You don’t need to have an animal of your own to experience the health benefits. Even short-term interactions with animals—like petting your neighbor's dog, for example—may help lower cortisol levels and decrease feelings of anxiety, according to Johns Hopkins Medicine.

“Animals can offer emotional support with the unconditional love, physical attention, increased social interactions, and engagement they offer,” Capanna-Hodge says.

Practicing Meditation, Even Briefly

Meditation can help calm feelings of anxiety. Practice it daily or when you notice that anxious feelings are coming on. Through meditation, you may be able to learn how to calm your anxious thoughts so they don’t get in the way of your life.

“It can be intimidating,” says Estes about meditation. Even if you have one minute, though, you can meditate, she says.

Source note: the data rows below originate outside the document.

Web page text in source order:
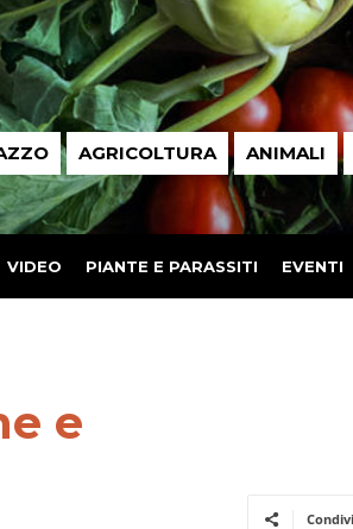
AGRICOLTURA ANIMALI
VIDEO PIANTE E PARASSITI EVENTI
e
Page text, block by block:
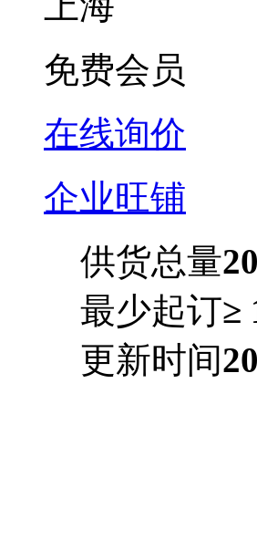
免费会员
在线询价
企业旺铺
供货总量
最少起订≥
更新时间

Try this: Before starting a new activity, pause. Take notice of your body and the smells around you to help clear your mind. Try repeating an inspirational phrase to help ground you. The goal is not necessarily to stay focused, says Estes, continuing, “It’s to bring the mind back to a place where you can control your emotions.”

You can also try a guided meditation. Whether it’s your first time or you’re a seasoned pro, guided meditations can make meditation easy.

Although it can take some practice, meditation can be worth the time and effort. “When a person feels physically anxious and mentally spent, the idea of slowing down to meditate may feel like a chore,” Capanna-Hodge says. “But research shows that it increases calm, focused brain waves that alleviate stress and increase focus. The point of meditation is to calm your breath and your busy mind.”

Consider giving these techniques a try when you’re feeling stressed or anxious. If you’re finding it difficult to manage your feelings of anxiety despite these efforts, consider also meeting with a mental health professional, who can help you learn other skills and strategies for coping.